▸ **Material to process**:
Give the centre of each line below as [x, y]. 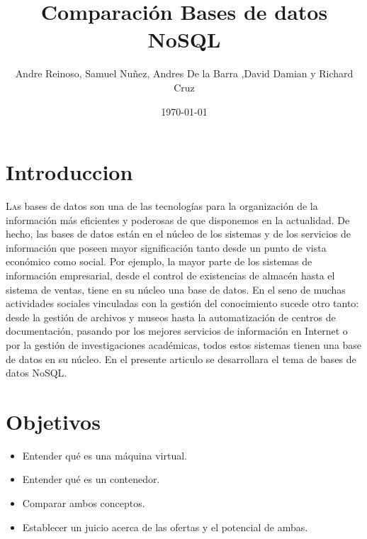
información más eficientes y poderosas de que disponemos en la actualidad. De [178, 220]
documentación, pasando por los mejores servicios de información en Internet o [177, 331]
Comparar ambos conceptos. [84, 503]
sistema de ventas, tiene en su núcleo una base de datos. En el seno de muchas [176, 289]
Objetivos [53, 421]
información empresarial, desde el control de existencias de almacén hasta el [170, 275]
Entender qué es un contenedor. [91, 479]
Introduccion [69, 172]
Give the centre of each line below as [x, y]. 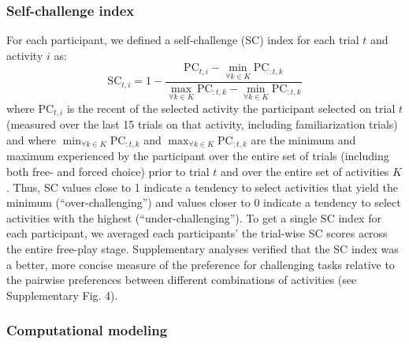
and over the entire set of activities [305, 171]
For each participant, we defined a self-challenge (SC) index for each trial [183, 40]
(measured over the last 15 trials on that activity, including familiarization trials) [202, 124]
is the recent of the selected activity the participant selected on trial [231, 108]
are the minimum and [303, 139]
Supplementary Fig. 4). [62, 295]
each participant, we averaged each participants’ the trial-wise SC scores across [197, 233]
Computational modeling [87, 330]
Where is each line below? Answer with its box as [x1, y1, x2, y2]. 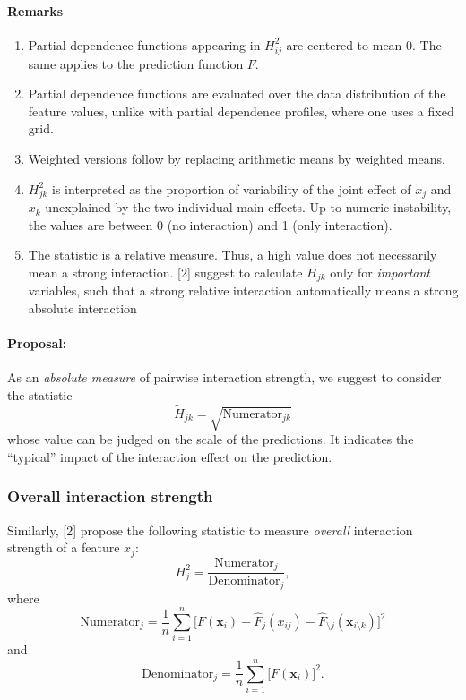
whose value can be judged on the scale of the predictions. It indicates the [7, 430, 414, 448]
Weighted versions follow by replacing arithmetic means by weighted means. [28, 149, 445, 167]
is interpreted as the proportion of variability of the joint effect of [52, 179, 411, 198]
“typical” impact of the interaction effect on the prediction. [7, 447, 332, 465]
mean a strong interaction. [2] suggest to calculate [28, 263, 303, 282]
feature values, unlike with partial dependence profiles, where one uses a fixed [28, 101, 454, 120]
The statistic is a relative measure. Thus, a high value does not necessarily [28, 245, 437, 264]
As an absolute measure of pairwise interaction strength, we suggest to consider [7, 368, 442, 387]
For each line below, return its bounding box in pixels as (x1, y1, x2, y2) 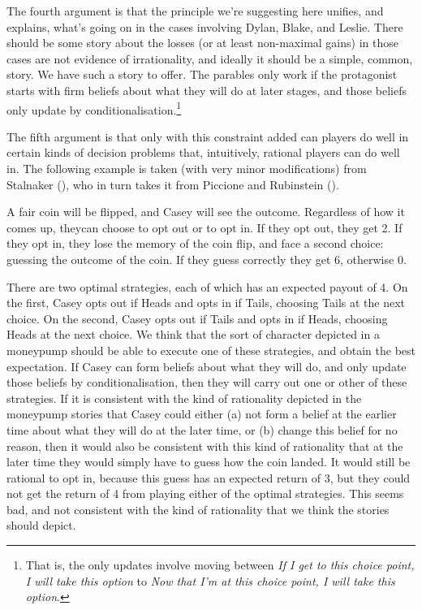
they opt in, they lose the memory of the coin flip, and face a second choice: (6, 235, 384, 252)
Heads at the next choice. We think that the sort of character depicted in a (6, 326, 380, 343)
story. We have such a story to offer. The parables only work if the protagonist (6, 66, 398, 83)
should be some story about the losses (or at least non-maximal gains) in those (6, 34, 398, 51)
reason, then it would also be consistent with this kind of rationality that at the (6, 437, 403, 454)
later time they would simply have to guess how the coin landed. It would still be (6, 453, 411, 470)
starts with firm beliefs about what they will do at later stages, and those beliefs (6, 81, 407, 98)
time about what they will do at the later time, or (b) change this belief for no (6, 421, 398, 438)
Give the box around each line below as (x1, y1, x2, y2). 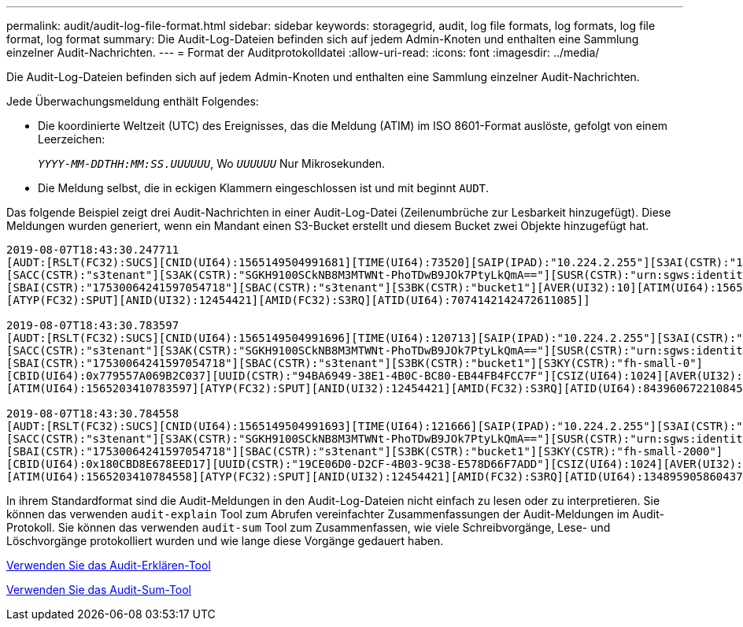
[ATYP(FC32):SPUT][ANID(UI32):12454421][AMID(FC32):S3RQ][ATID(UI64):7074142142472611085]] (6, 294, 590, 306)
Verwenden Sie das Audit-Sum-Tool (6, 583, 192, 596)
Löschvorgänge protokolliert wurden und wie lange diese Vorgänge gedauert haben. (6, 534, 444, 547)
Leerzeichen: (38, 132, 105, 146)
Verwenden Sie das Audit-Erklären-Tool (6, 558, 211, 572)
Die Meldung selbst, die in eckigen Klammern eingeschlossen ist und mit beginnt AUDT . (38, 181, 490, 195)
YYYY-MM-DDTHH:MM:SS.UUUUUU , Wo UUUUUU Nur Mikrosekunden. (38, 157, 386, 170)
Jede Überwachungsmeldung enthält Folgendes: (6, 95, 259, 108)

▸ **What to work on**: In the entries above, identify every line with the string "información".

▸ **Output for this task**:
información más eficientes y poderosas de que disponemos en la actualidad. De [178, 220]
documentación, pasando por los mejores servicios de información en Internet o [177, 331]
información empresarial, desde el control de existencias de almacén hasta el [170, 275]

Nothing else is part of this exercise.